Fusion oncoproteins, proteins formed by chromosome translocations, play a critical role in many cancers, especially those found in children. However, due to their large and disordered structures, they are difficult to target with traditional drug design methods. To tackle this challenge, researchers at Duke University have developed FusOn-pLM, a novel protein language model specifically tailored for fusion oncoproteins.
The new model enhances the current ESM-2 protein language model (pLM) by focusing on key residues related to protein behavior, outperforming the base ESM-2 model and other competing models. FusOn-pLM’s training dataset was meticulously curated, including 41,420 sequences from the FusionPDB database and 4,536 from the FOdb database. This data was subjected to a rigorous clustering process, and the resulting clusters were divided into training, validation, and testing sets.
FusOn-pLM’s performance was evaluated using various benchmarks, including predicting the cellular localization of fusion oncoproteins and their associations with specific cancers. A targeted probabilistic masking strategy was employed during the training process, which particularly focused on amino acids typically involved in protein-protein interactions. This strategy enhanced the model’s ability to recognize the interaction points within the fusion oncoproteins and fine-tuned the advanced ESM-2-650M model.
The FusOn-pLM model’s embeddings were also evaluated and delivered superior performance in predicting the behavior and properties of fusion oncoproteins compared to other models.

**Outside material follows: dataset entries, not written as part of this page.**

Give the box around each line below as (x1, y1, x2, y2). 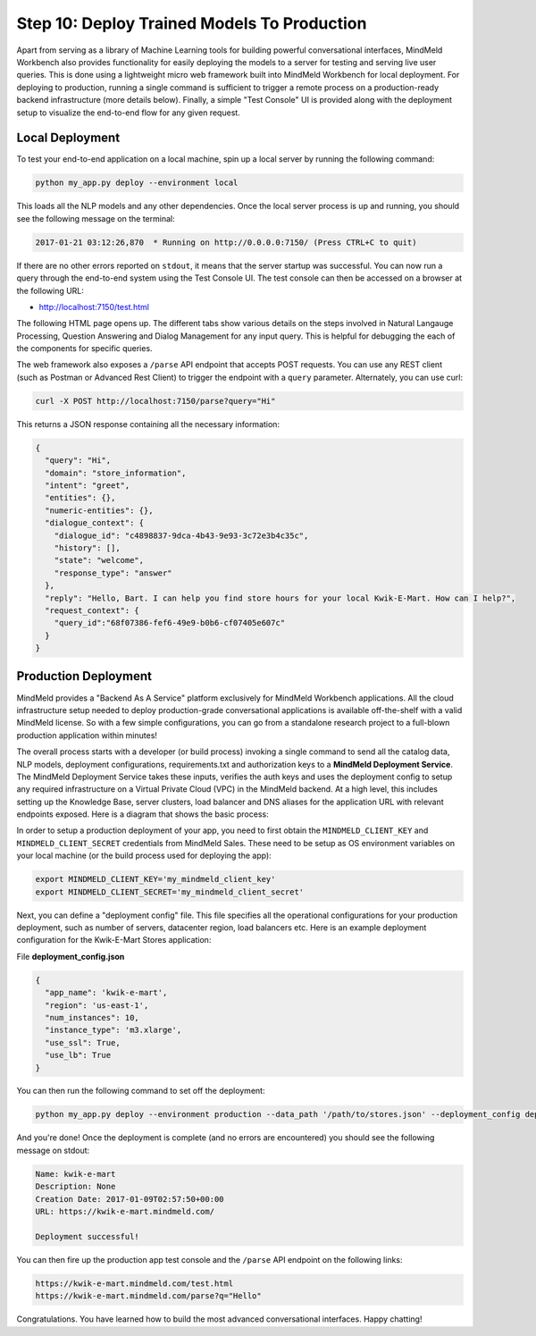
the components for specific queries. (16, 343, 153, 354)
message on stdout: (16, 1145, 90, 1155)
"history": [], (54, 542, 121, 553)
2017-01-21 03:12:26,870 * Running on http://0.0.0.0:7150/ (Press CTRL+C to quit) (35, 237, 417, 248)
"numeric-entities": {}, (45, 505, 154, 516)
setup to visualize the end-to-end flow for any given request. (16, 107, 240, 118)
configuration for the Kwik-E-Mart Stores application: (16, 935, 212, 945)
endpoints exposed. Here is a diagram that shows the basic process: (16, 809, 269, 819)
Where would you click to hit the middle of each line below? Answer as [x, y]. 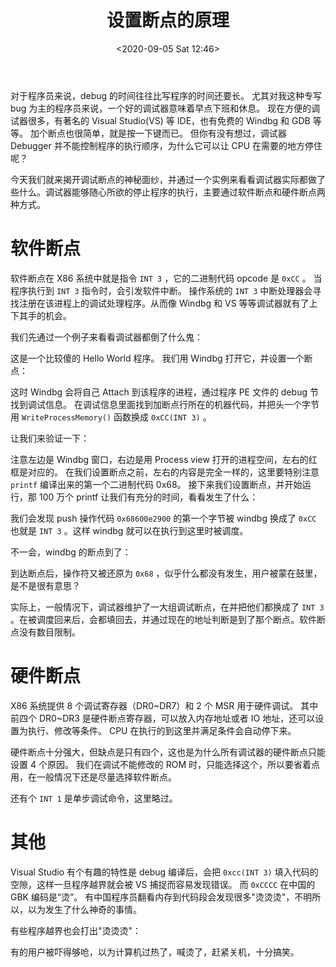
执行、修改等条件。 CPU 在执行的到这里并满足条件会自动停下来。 [162, 730]
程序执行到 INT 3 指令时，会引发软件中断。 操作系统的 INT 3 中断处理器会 [161, 290]
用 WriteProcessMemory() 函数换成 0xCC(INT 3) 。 [111, 417]
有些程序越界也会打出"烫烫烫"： [76, 930]
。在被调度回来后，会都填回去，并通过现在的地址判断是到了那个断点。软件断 [168, 619]
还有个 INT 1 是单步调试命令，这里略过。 [94, 798]
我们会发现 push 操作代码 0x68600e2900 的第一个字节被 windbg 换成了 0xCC [163, 518]
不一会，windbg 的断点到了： [71, 552]
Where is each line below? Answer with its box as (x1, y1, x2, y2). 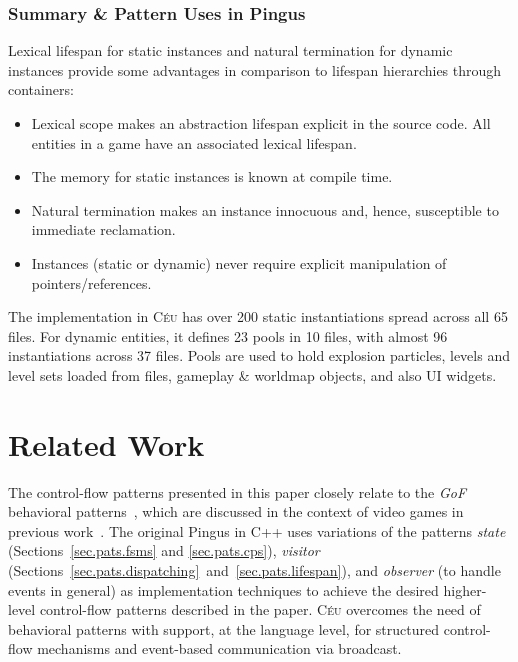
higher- (443, 579, 487, 600)
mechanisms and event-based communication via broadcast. (37, 638, 402, 659)
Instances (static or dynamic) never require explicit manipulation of (31, 252, 447, 273)
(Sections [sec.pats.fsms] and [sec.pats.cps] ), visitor (8, 540, 320, 561)
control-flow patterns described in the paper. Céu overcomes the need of (39, 599, 481, 620)
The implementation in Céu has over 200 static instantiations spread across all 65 (8, 306, 508, 327)
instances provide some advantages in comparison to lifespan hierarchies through (8, 59, 502, 80)
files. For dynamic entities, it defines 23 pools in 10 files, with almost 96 (8, 325, 448, 346)
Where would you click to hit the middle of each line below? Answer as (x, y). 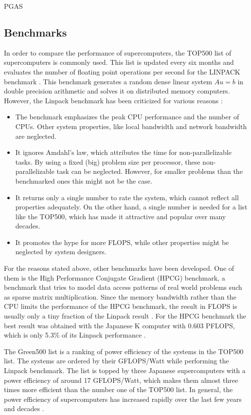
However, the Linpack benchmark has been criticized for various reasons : (113, 100)
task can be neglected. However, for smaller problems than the (150, 171)
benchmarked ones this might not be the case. (84, 180)
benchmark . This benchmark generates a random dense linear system (108, 81)
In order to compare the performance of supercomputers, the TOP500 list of (118, 52)
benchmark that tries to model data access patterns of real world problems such (123, 287)
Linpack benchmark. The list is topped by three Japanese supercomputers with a (125, 370)
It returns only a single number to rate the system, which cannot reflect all (127, 197)
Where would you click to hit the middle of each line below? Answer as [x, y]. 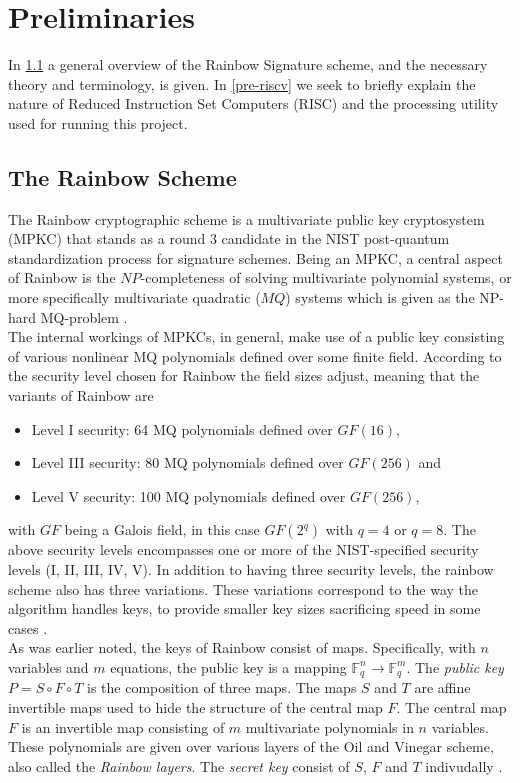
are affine [442, 687]
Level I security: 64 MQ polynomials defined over [182, 428]
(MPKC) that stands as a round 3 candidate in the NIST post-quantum [229, 238]
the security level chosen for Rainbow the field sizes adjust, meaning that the [244, 375]
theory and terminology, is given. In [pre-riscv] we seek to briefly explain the [242, 83]
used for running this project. [98, 122]
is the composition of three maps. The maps [221, 687]
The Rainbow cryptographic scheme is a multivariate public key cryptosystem [246, 218]
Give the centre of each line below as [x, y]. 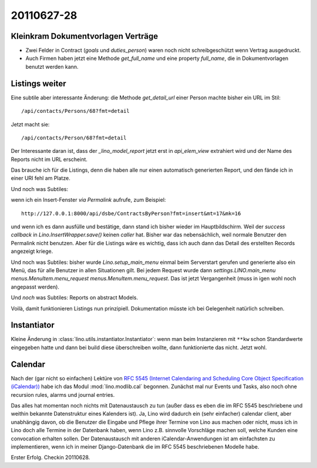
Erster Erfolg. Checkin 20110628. [50, 457]
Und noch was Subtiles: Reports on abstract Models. [74, 297]
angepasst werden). [35, 287]
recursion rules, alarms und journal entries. [63, 395]
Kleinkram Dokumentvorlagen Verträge [85, 36]
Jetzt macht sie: [30, 124]
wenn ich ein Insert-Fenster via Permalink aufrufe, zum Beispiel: [88, 200]
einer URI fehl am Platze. [41, 178]
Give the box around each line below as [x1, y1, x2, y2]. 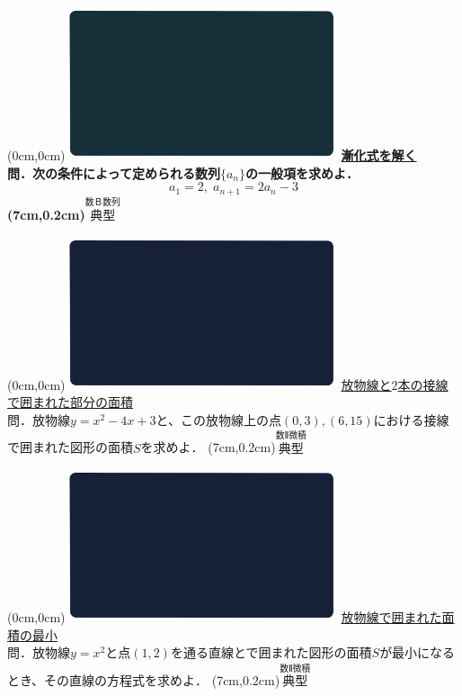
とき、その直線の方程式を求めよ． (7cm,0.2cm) [7, 671, 280, 690]
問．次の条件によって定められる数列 [7, 163, 220, 182]
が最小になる [379, 643, 456, 662]
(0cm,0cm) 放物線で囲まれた [7, 608, 442, 627]
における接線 [373, 410, 449, 429]
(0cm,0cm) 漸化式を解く [7, 146, 417, 165]
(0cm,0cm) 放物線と [7, 375, 392, 393]
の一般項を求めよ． [244, 163, 359, 182]
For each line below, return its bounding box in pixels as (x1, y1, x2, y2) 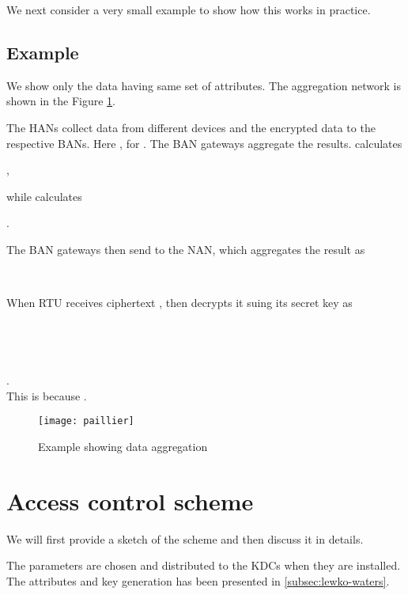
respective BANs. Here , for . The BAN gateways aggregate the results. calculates (6, 135, 402, 151)
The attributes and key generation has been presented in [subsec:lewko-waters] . (6, 572, 390, 589)
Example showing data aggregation (38, 438, 208, 454)
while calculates (6, 188, 82, 204)
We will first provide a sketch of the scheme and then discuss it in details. (6, 530, 364, 547)
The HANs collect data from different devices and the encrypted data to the (6, 119, 376, 135)
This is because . (6, 387, 87, 404)
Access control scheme (6, 484, 254, 517)
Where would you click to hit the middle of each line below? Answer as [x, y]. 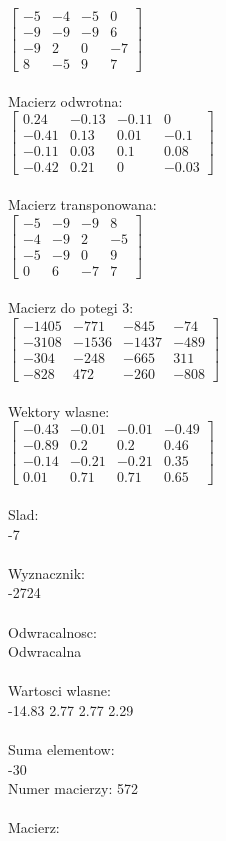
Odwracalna [45, 651]
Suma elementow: [61, 749]
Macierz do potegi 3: [71, 307]
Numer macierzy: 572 [73, 788]
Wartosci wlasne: [59, 690]
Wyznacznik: [47, 572]
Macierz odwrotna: [65, 100]
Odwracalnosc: [52, 631]
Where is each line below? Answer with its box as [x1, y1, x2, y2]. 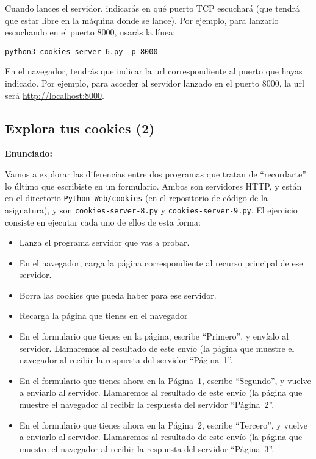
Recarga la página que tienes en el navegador [19, 309, 188, 322]
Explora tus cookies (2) [5, 118, 155, 137]
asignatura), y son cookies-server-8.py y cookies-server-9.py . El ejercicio [5, 203, 298, 216]
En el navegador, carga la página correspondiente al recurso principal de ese [19, 256, 303, 269]
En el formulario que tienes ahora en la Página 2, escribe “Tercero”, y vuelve [19, 418, 307, 431]
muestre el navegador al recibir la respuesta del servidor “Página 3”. [19, 442, 275, 455]
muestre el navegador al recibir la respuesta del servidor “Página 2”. [19, 398, 275, 411]
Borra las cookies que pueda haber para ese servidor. [19, 288, 217, 301]
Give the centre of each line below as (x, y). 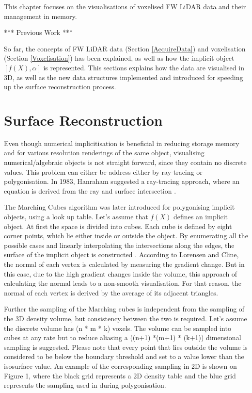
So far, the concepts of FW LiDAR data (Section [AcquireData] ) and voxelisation (125, 48)
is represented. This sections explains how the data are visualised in (144, 67)
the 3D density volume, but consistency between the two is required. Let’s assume (126, 318)
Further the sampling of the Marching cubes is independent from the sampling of (124, 309)
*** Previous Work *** (38, 32)
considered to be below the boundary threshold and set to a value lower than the (124, 356)
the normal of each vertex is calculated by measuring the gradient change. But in (124, 264)
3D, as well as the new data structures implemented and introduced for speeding (124, 77)
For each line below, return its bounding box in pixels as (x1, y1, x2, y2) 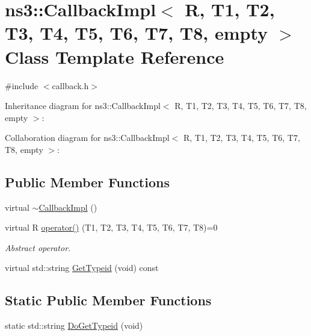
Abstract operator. (5, 241, 71, 254)
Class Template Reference (5, 44, 224, 69)
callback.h (52, 79, 89, 92)
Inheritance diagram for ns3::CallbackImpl (5, 99, 161, 112)
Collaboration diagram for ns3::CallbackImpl (5, 131, 170, 144)
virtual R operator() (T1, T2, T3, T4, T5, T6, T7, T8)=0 (5, 221, 218, 234)
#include (5, 79, 38, 92)
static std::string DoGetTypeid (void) (5, 319, 143, 332)
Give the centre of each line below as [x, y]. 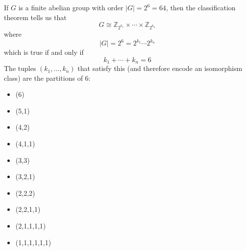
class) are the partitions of [43, 78]
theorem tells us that [35, 17]
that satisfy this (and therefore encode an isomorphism [160, 68]
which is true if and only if [44, 52]
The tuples [20, 68]
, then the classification [201, 7]
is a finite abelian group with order [71, 7]
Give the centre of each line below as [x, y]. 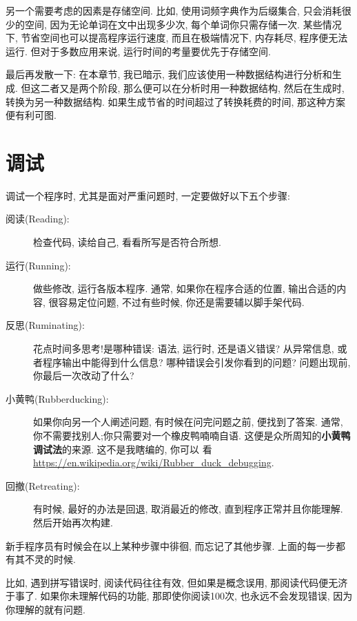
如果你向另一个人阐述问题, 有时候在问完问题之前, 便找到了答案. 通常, [188, 422]
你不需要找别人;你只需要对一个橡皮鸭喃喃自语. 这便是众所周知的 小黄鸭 [192, 435]
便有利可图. [31, 115]
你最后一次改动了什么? [84, 375]
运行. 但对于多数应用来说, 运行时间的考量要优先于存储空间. [138, 51]
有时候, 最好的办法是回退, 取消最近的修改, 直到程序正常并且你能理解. [188, 509]
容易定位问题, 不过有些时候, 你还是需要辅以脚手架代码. [181, 302]
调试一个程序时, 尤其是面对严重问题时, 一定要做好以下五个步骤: [148, 195]
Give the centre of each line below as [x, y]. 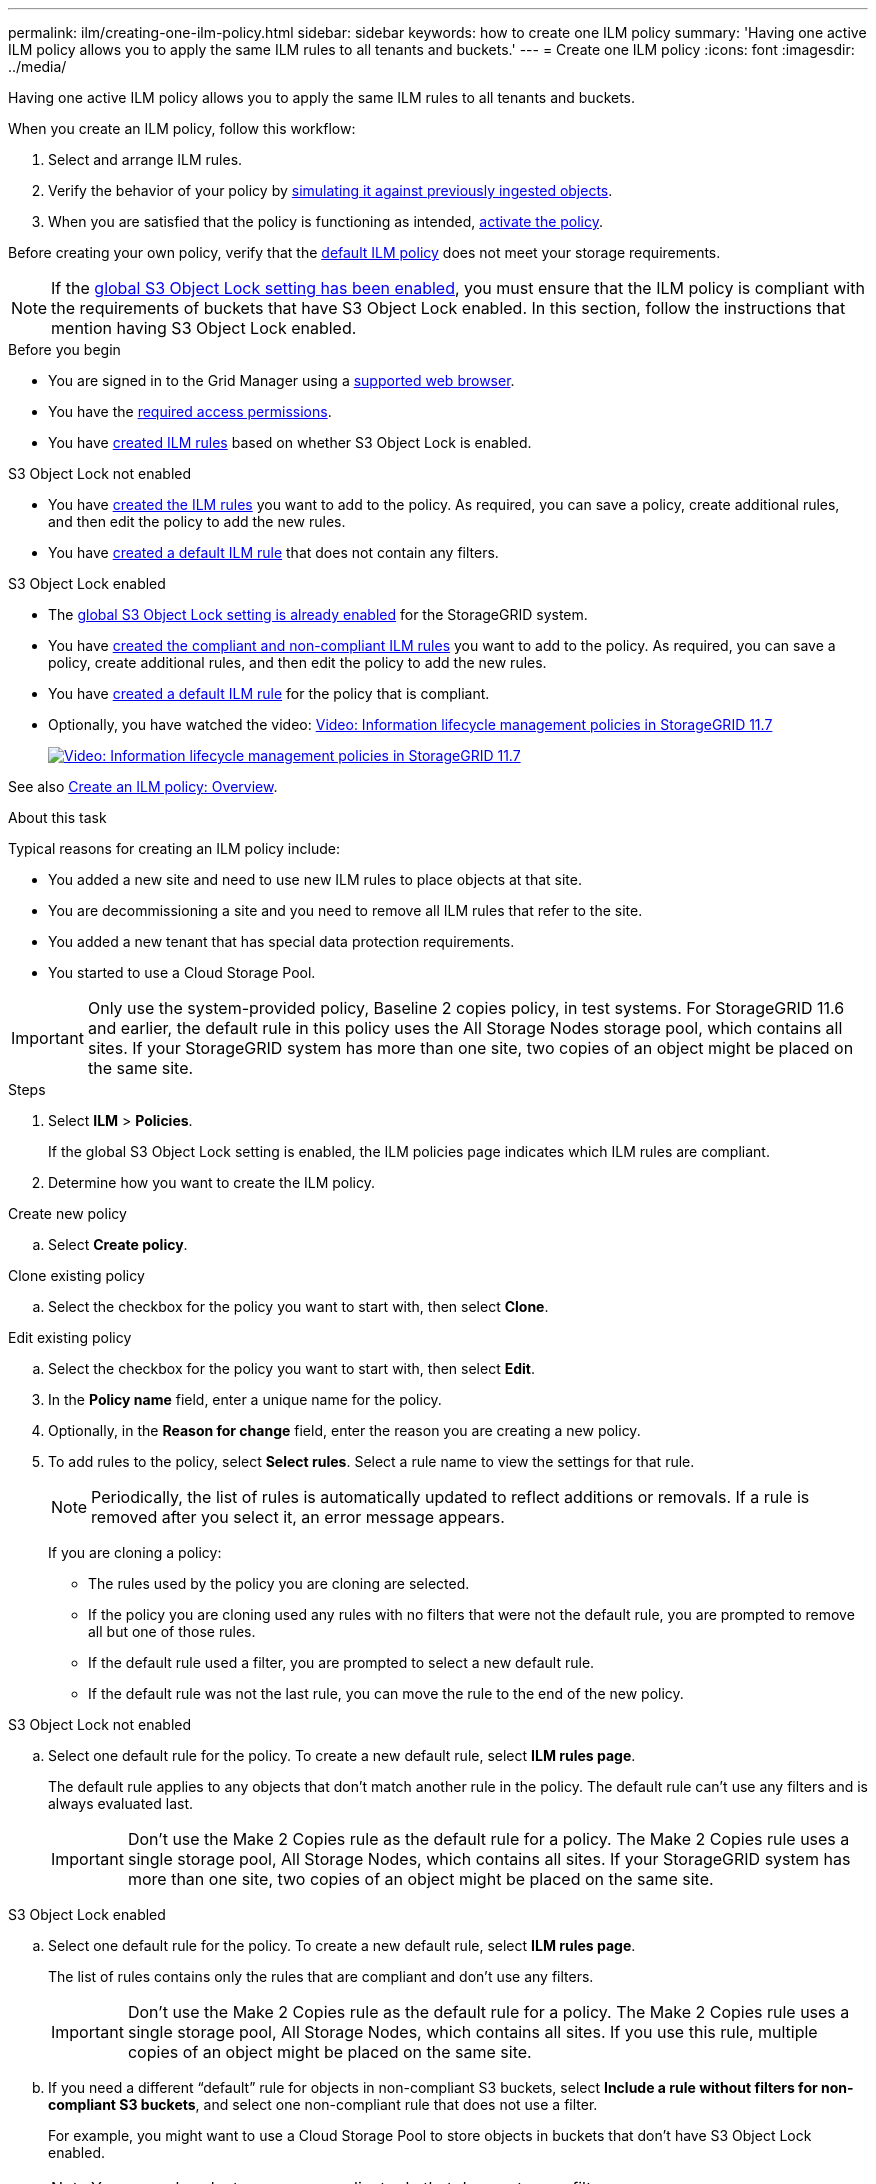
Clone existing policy [76, 1275]
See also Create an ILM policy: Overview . [143, 786]
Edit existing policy [70, 1337]
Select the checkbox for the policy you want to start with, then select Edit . [291, 1368]
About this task [57, 817]
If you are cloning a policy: [135, 1552]
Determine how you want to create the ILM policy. [212, 1182]
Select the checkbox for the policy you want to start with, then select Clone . [298, 1306]

They excel in predicting fusion oncoproteins’ propensity to form puncta, identifying their localization within the cell, and recognizing intrinsically disordered regions and their physicochemical properties.
In conclusion, FusOn-pLM represents a significant advancement in the biologics field for treating cancers associated with fusion proteins. Unlike traditional models, FusOn-pLM excels in tasks related to fusion oncoproteins and effectively differentiates these proteins from their individual components. Looking ahead, the researchers hope to use FusOn-pLM to design targeted protein degraders and incorporate post-translational modifications for more accurate therapeutic interventions. The FusOn-pLM model has been made publicly accessible for further research and application.